Camera system with a plurality of image sensors
Abstract
A camera system contains 3 or more identical cameras fixedly attached to a common platform and positioned in a manner with images of a pair of 2 cameras having overlap and defining an area of an image sensor that generates no overlap image data, called an active image sensor area. Image data generated by active image sensor areas being combined to an extended image space. Displaying a real-time panoramic video image based on the extended image space. Image data of a camera is undistorted by image calibration with a trained neural network. Determining active areas of image sensors with a convolutional neural network and reinforcement learning. Deriving an image window in the extended image space as an e-gimbal. Incorporating the cameras system in a portable and mobile housing.
Claims
exact text as granted — not AI-modified1 . A camera system, comprising:
3 or more identical cameras, fixedly attached to a common platform, each camera having a lens and an image sensor, each camera generating image data that has overlap with image data generated by another camera; each camera having an active area on its image sensor that generates image data that has no overlap with image data generated by any other of the 3 or more identical cameras; a memory that stores image data harvested only from active areas of the image sensors of the 3 or more identical cameras as an extended image space; and a display that displays a panoramic video image in real-time at a frame rate of at least 10 frames per second created from the extended image space.
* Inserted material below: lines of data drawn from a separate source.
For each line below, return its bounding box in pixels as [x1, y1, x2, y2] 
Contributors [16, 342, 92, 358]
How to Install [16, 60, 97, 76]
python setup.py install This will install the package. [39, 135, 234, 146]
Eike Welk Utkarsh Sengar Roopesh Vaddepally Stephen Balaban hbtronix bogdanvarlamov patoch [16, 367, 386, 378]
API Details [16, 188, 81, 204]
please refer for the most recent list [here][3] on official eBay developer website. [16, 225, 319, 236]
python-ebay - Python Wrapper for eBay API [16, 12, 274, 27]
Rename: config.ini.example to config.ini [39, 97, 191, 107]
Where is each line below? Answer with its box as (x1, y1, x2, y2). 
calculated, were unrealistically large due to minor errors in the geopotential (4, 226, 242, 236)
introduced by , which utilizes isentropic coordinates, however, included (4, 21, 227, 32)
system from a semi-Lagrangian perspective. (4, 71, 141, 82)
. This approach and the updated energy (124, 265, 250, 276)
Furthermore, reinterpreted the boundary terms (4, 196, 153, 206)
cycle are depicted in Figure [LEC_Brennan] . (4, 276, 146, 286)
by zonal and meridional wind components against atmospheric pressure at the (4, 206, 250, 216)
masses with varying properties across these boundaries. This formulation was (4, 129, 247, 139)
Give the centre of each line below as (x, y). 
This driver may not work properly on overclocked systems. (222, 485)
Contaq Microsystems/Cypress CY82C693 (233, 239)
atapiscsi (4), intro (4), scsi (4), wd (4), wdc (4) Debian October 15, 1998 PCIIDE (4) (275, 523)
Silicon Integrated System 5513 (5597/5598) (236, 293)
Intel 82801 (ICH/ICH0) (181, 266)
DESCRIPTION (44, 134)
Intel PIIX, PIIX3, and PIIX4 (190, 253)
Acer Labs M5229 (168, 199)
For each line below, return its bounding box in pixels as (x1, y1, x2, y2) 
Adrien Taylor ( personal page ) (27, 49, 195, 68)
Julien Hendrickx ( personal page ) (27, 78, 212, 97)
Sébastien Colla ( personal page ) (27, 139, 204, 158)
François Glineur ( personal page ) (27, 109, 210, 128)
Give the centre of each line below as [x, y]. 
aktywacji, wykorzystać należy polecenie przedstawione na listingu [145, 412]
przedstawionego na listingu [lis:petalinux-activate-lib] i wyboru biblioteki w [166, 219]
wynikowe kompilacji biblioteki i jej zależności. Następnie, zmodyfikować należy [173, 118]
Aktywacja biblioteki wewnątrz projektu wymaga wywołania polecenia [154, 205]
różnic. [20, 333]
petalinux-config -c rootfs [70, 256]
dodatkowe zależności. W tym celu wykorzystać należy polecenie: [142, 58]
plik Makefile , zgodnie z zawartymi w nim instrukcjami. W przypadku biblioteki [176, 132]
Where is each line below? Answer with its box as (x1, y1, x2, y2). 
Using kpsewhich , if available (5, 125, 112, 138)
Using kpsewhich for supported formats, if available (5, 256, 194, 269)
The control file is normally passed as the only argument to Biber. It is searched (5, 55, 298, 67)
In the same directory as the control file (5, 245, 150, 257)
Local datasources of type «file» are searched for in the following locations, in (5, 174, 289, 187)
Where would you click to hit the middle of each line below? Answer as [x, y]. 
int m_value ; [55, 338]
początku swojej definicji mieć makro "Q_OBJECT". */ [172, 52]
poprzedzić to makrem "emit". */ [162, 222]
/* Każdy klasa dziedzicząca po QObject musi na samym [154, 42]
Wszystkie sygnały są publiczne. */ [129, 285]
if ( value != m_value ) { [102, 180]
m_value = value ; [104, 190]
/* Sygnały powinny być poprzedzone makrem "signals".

2 . The camera system of claim 1 , further comprising: a controller of the image sensor of at least one of the 3 or more identical cameras, the controller configured with scanline instructions that harvest only image data of the active area of the image sensor.
3 . The camera system of claim 1 , wherein the 3 or more identical cameras are positioned on the common platform based on the 3 or more cameras being activated during positioning.
4 . The camera system of claim 1 , wherein the image sensors of the 3 or more identical cameras are curved image sensors.
5 . The camera system of claim 1 , wherein image data of each of the 3 or more identical cameras is undistorted by a processor with instructions that implement a trained neural network.
6 . The camera system of claim 1 , wherein a boundary of an active area of a camera in the 3 or more identical cameras is determined by instructions that implement a trained neural network and is based on reinforcement learning.
7 . (canceled)
8 . (canceled)
9 . The camera system of claim 1 , wherein the 3 or more identical cameras are attached to a vehicle and the camera system is enabled to undistort camera parallax by instructions of a trained convolutional neural network.
10 . The camera system of claim 1 , wherein the 3 or more identical cameras are included in a portable and mobile computing device.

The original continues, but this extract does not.